* [ASSIGNED TASK]: Write the records below out in full, character for character, with no pictures.

---------- SOURCE DATA

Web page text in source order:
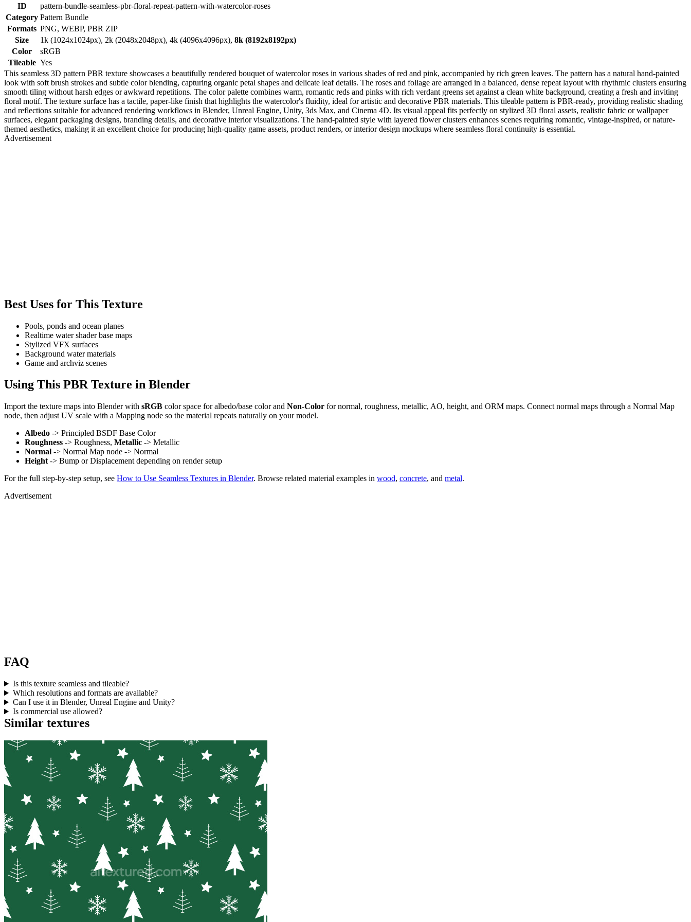
ID
pattern-bundle-seamless-pbr-floral-repeat-pattern-with-watercolor-roses
Category Pattern Bundle
Formats PNG, WEBP, PBR ZIP
Size
1k (1024x1024px), 2k (2048x2048px), 4k (4096x4096px), 8k (8192x8192px)
Color
sRGB
Tileable Yes
This seamless 3D pattern PBR texture showcases a beautifully rendered bouquet of watercolor roses in various shades of red and pink, accompanied by rich green leaves. The pattern has a natural hand-painted
look with soft brush strokes and subtle color blending, capturing organic petal shapes and delicate leaf details. The roses and foliage are arranged in a balanced, dense repeat layout with rhythmic clusters ensuring
smooth tiling without harsh edges or awkward repetitions. The color palette combines warm, romantic reds and pinks with rich verdant greens set against a clean white background, creating a fresh and inviting
floral motif. The texture surface has a tactile, paper-like finish that highlights the watercolor's fluidity, ideal for artistic and decorative PBR materials. This tileable pattern is PBR-ready, providing realistic shading
and reflections suitable for advanced rendering workflows in Blender, Unreal Engine, Unity, 3ds Max, and Cinema 4D. Its visual appeal fits perfectly on stylized 3D floral assets, realistic fabric or wallpaper
surfaces, elegant packaging designs, branding details, and decorative interior visualizations. The hand-painted style with layered flower clusters enhances scenes requiring romantic, vintage-inspired, or nature-
themed aesthetics, making it an excellent choice for producing high-quality game assets, product renders, or interior design mockups where seamless floral continuity is essential.
Advertisement
Best Uses for This Texture
Pools, ponds and ocean planes
Realtime water shader base maps
Stylized VFX surfaces
Background water materials
Game and archviz scenes
Using This PBR Texture in Blender
Import the texture maps into Blender with sRGB color space for albedo/base color and Non-Color for normal, roughness, metallic, AO, height, and ORM maps. Connect normal maps through a Normal Map
node, then adjust UV scale with a Mapping node so the material repeats naturally on your model.
Albedo -> Principled BSDF Base Color
Roughness -> Roughness, Metallic -> Metallic
Normal -> Normal Map node -> Normal
Height -> Bump or Displacement depending on render setup
For the full step-by-step setup, see How to Use Seamless Textures in Blender. Browse related material examples in wood, concrete, and metal.
Advertisement
FAQ
Is this texture seamless and tileable?
Which resolutions and formats are available?
Can I use it in Blender, Unreal Engine and Unity?
Is commercial use allowed?
Similar textures
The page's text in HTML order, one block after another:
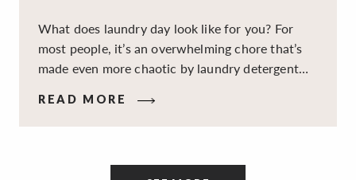
What does laundry day look like for you? For
most people, it’s an overwhelming chore that’s
made even more chaotic by laundry detergent
sorting and folding space, too many partner-less
socks, and piles and piles of clothes. Because it’s
tidiness and organization of the room itself are
READ MORE
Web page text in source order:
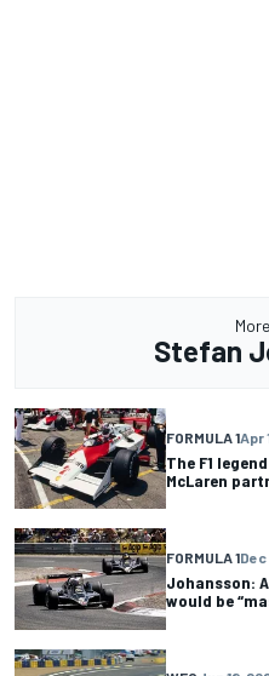
Stefan
FORMULA 1Apr
The F1
McLaren
FORMULA 1Dec
Johansson:
would be
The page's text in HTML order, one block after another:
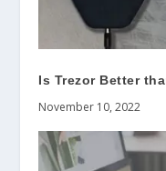
Is Trezor Better
November 10, 2022
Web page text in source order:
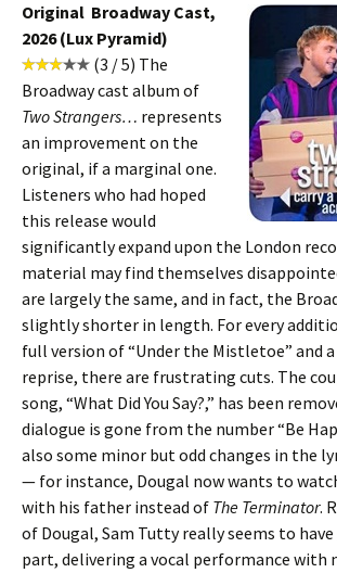
Original Broadway Cast,
2026 (Lux Pyramid)
(3 / 5) The
Broadway cast album of
Two Strangers… represents
an improvement on the
original, if a marginal one.
Listeners who had hoped
this release would
significantly expand upon the London
material may find themselves
are largely the same, and in fact, the
slightly shorter in length. For every
full version of “Under the Mistletoe” and
reprise, there are frustrating cuts. The
song, “What Did You Say?,” has been
dialogue is gone from the number “Be
also some minor but odd changes in the
— for instance, Dougal now wants to
with his father instead of The Terminator.
of Dougal, Sam Tutty really seems to
part, delivering a vocal performance with
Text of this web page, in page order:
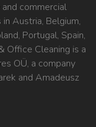
commercial
Austria, Belgium,
Portugal, Spain,
Office Cleaning is a
OÜ, a company
and Amadeusz
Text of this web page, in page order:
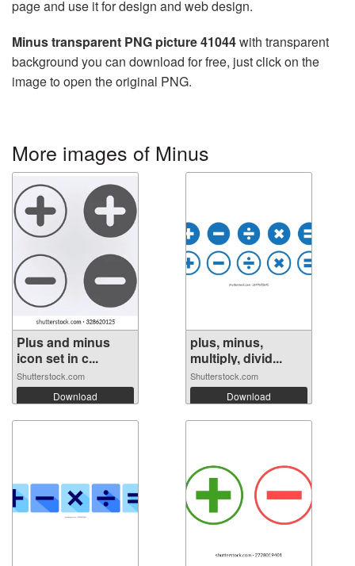
page and use it for design and web design.
Minus transparent PNG picture 41044with transparent
background you can download for free, just click on the
image to open the original PNG.
More images of Minus
Plus and minus
icon set in c...
Shutterstock.com
Download
plus, minus,
multiply, divid...
Shutterstock.com
Download

--------------------

* [SOLUTION FOR THIS PROBLEM]:
Web page text in source order:
ID
pattern-bundle-seamless-pbr-floral-repeat-pattern-with-watercolor-roses
Category Pattern Bundle
Formats PNG, WEBP, PBR ZIP
Size
1k (1024x1024px), 2k (2048x2048px), 4k (4096x4096px), 8k (8192x8192px)
Color
sRGB
Tileable Yes
This seamless 3D pattern PBR texture showcases a beautifully rendered bouquet of watercolor roses in various shades of red and pink, accompanied by rich green leaves. The pattern has a natural hand-painted
look with soft brush strokes and subtle color blending, capturing organic petal shapes and delicate leaf details. The roses and foliage are arranged in a balanced, dense repeat layout with rhythmic clusters ensuring
smooth tiling without harsh edges or awkward repetitions. The color palette combines warm, romantic reds and pinks with rich verdant greens set against a clean white background, creating a fresh and inviting
floral motif. The texture surface has a tactile, paper-like finish that highlights the watercolor's fluidity, ideal for artistic and decorative PBR materials. This tileable pattern is PBR-ready, providing realistic shading
and reflections suitable for advanced rendering workflows in Blender, Unreal Engine, Unity, 3ds Max, and Cinema 4D. Its visual appeal fits perfectly on stylized 3D floral assets, realistic fabric or wallpaper
surfaces, elegant packaging designs, branding details, and decorative interior visualizations. The hand-painted style with layered flower clusters enhances scenes requiring romantic, vintage-inspired, or nature-
themed aesthetics, making it an excellent choice for producing high-quality game assets, product renders, or interior design mockups where seamless floral continuity is essential.
Advertisement
Best Uses for This Texture
Pools, ponds and ocean planes
Realtime water shader base maps
Stylized VFX surfaces
Background water materials
Game and archviz scenes
Using This PBR Texture in Blender
Import the texture maps into Blender with sRGB color space for albedo/base color and Non-Color for normal, roughness, metallic, AO, height, and ORM maps. Connect normal maps through a Normal Map
node, then adjust UV scale with a Mapping node so the material repeats naturally on your model.
Albedo -> Principled BSDF Base Color
Roughness -> Roughness, Metallic -> Metallic
Normal -> Normal Map node -> Normal
Height -> Bump or Displacement depending on render setup
For the full step-by-step setup, see How to Use Seamless Textures in Blender. Browse related material examples in wood, concrete, and metal.
Advertisement
FAQ
Is this texture seamless and tileable?
Which resolutions and formats are available?
Can I use it in Blender, Unreal Engine and Unity?
Is commercial use allowed?
Similar textures
The page's text in HTML order, one block after another:
What does laundry day look like for you? For
most people, it’s an overwhelming chore that’s
made even more chaotic by laundry detergent
sorting and folding space, too many partner-less
socks, and piles and piles of clothes. Because it’s
tidiness and organization of the room itself are
READ MORE
Web page text in source order:
Stefan
FORMULA 1Apr
The F1
McLaren
FORMULA 1Dec
Johansson:
would be
The page's text in HTML order, one block after another:
Is Trezor Better
November 10, 2022
Web page text in source order:
Original Broadway Cast,
2026 (Lux Pyramid)
(3 / 5) The
Broadway cast album of
Two Strangers… represents
an improvement on the
original, if a marginal one.
Listeners who had hoped
this release would
significantly expand upon the London
material may find themselves
are largely the same, and in fact, the
slightly shorter in length. For every
full version of “Under the Mistletoe” and
reprise, there are frustrating cuts. The
song, “What Did You Say?,” has been
dialogue is gone from the number “Be
also some minor but odd changes in the
— for instance, Dougal now wants to
with his father instead of The Terminator.
of Dougal, Sam Tutty really seems to
part, delivering a vocal performance with
Text of this web page, in page order:
commercial
Austria, Belgium,
Portugal, Spain,
Office Cleaning is a
OÜ, a company
and Amadeusz
Text of this web page, in page order:
page and use it for design and web design.
Minus transparent PNG picture 41044with transparent
background you can download for free, just click on the
image to open the original PNG.
More images of Minus
Plus and minus
icon set in c...
Shutterstock.com
Download
plus, minus,
multiply, divid...
Shutterstock.com
Download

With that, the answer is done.